Wami tilapia
- Conservation status: Least Concern (IUCN 3.1)

Scientific classification
- Kingdom: Animalia
- Phylum: Chordata
- Class: Actinopterygii
- Order: Cichliformes
- Family: Cichlidae
- Genus: Oreochromis
- Species: O. urolepis
- Subspecies: O. u. hornorum
- Trinomial name: Oreochromis urolepis hornorum (Trewavas, 1966)
- Synonyms: Tilapia hornorum Trewavas, 1966; Oreochromis hornorum (Trewavas, 1966); Sarotherodon hornorum (Trewavas, 1966);

= Oreochromis urolepis hornorum =

Subspecies of fish

The Wami tilapia is a tilapiine cichlid that grows to over 20 cm in length and is considered a useful food fish in Tanzania and the island of Zanzibar, which is recognized as a potential origin. It is tolerant of brackish water and grows well in saline pools, making it particularly suitable for aquaculture by communities living close to the sea. Like other tilapia, it is an omnivore and will feed on algae, plants, small invertebrates, and detritus. The common name refers to the Wami River.

Formerly considered a separate species, it is at present merged with the Rufigi tilapia and thus the scientific name is Oreochromis urolepis hornorum. The obsolete scientific name Tilapia hornorum is also still seen not infrequently. However, mtDNA sequence analysis has found that the mitochondrial genome is possibly very similar to that of Sarotherodon galilaeus (Nagl et al. 2001); it might be moved to Sarotherodon based on these results. On the other hand, hybridization is quite common in tilapiines and hybrids even between not too closely related species may be fertile.
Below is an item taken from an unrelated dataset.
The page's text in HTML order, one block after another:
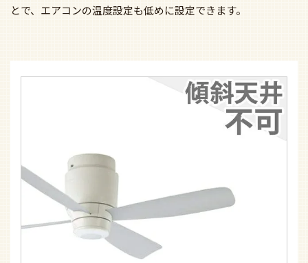
とで、エアコンの温度設定も低めに設定できます。

In captivity, Wami tilapia have been hybridised with the Mozambique tilapia (Oreochromis mossambicus). The resulting fish produce broods almost entirely consisting of males. Male tilapia grow faster and to a more uniform size than females, making them particularly useful for aquaculture. Note that based on the mtDNA study by Nagl et al. (2001), the Mozambique and Wami tilapias do not appear to be closely related.

3 possibilities may explain this discrepancy: Either, the Wami tilapia and its closest relatives (such as the Rufigi and Blue Tilapias) belong into Sarotherodon. Alternatively, they are correctly placed in Oreochromis but their ancestors hybridized with some ancestral Sarotherodon. Given that only a single specimen was analyzed, it is theoretically also possible that the Wami tilapia is a cryptic species complex. This is less likely because cryptic speciation requires barriers to gene flow which in the tilapiines are not well-developed.
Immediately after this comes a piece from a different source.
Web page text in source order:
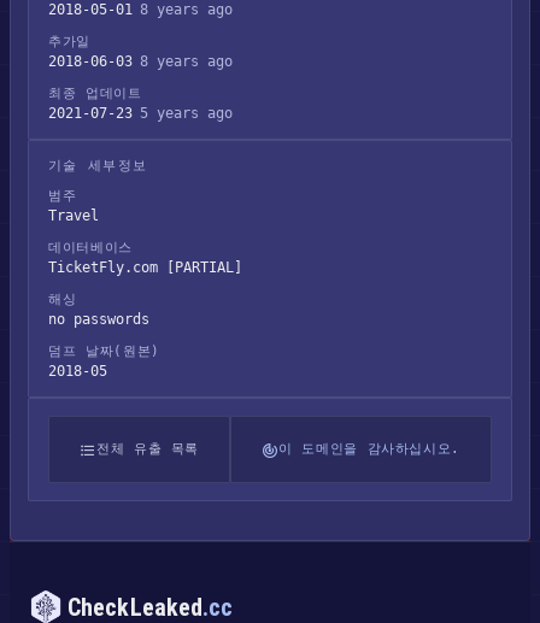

The mtDNA data of Klett & Meyer (2002) places the Rufigi tilapia into Oreochromis (though not close to the Mozambique Tilapia, but rather to Oreochromis amphimelas). This would seem to support the second hypothesis - maternal gene flow from Sarotherodon to Oreochromis; whether this is correct or not, it amply illustrates that mtDNA sequences are not a reliable indicator of phylogenetic relationships in these fish.